Board pearl: When you see "elevated PSA + recent UTI" — the answer is treat the UTI and recheck PSA in 6 weeks, not urology referral. Always remove confounders before initiating the cancer workup cascade.
— 58-year-old man at annual visit asks about "the prostate test"
— Correct answer: "Discuss the risks and benefits of PSA screening" / "Engage in shared decision-making"
— Distractor: ordering PSA outright or refusing to discuss
— 73-year-old healthy man asks for PSA
— Correct answer: counsel against screening (USPSTF Grade D ≥70)
— Distractor: order PSA, order DRE, refer to urology
— 60-year-old with PSA 6.0, recent UTI treated 2 weeks ago / cycling 50 miles last weekend / prostatitis last month
— Correct answer: repeat PSA in 6 weeks after confounder resolved
— Distractor: immediate biopsy, prostate MRI, urology referral
— Man on finasteride for 2 years for BPH, PSA 3.2
— Correct answer: effective PSA is ~6.4 — refer for evaluation
— Distractor: reassure, repeat in 1 year
— Man with known metastatic prostate cancer, back pain, leg weakness
— Correct answer: IV dexamethasone + MRI whole spine immediately, radiation oncology consult
— Distractor: oral steroids, outpatient MRI, opioids alone
— Asymptomatic man, normal PSA, but hard nodule on DRE
— Correct answer: urology referral for biopsy — DRE finding alone warrants evaluation
— Distractor: reassure because PSA normal
— Older man with back pain, alk phos 400, normal calcium, normal LFTs
— Differentiate: prostate cancer mets (check PSA), Paget disease, myeloma
— Man starting leuprolide for metastatic disease with extensive bone mets
— Correct answer: pretreat with bicalutamide to prevent testosterone flare
— Distractor: start leuprolide alone, use degarelix (acceptable alternative but flare prevention with antiandrogen is the classic answer)
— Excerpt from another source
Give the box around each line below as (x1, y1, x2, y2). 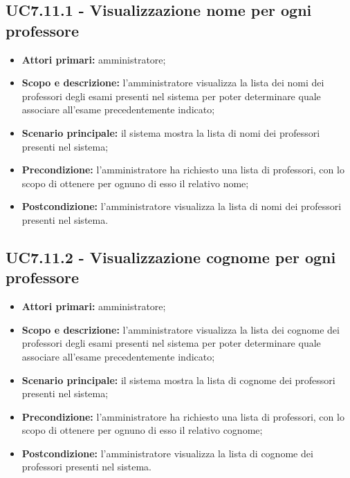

— Post-prostatectomy PSA rising from undetectable to 0.3 confirmed
— Correct answer: PSMA-PET imaging and refer for salvage radiation
Board pearl: When in doubt on a Step 3 prostate cancer stem, ask: "Is this a screening question or a management question?" Screening questions almost always answer to shared decision-making or age-based refusal; management questions answer to address confounders, refer appropriately, or treat the emergency.
Prostate cancer screening is a shared decision-making conversation about PSA testing — offered to men ages 55–69 (and earlier in Black men, BRCA carriers, or strong family history) and recommended against in men ≥70 or with <10-year life expectancy — with workup of elevated PSA proceeding only after addressing reversible confounders, ideally via mpMRI before targeted biopsy.
Board pearl: Master four phrases for Step 3 prostate cancer questions — "shared decision-making," "double the PSA on a 5-ARI," "repeat PSA after addressing confounders," and "dexamethasone before MRI in suspected cord compression" — and you will get virtually every vignette right.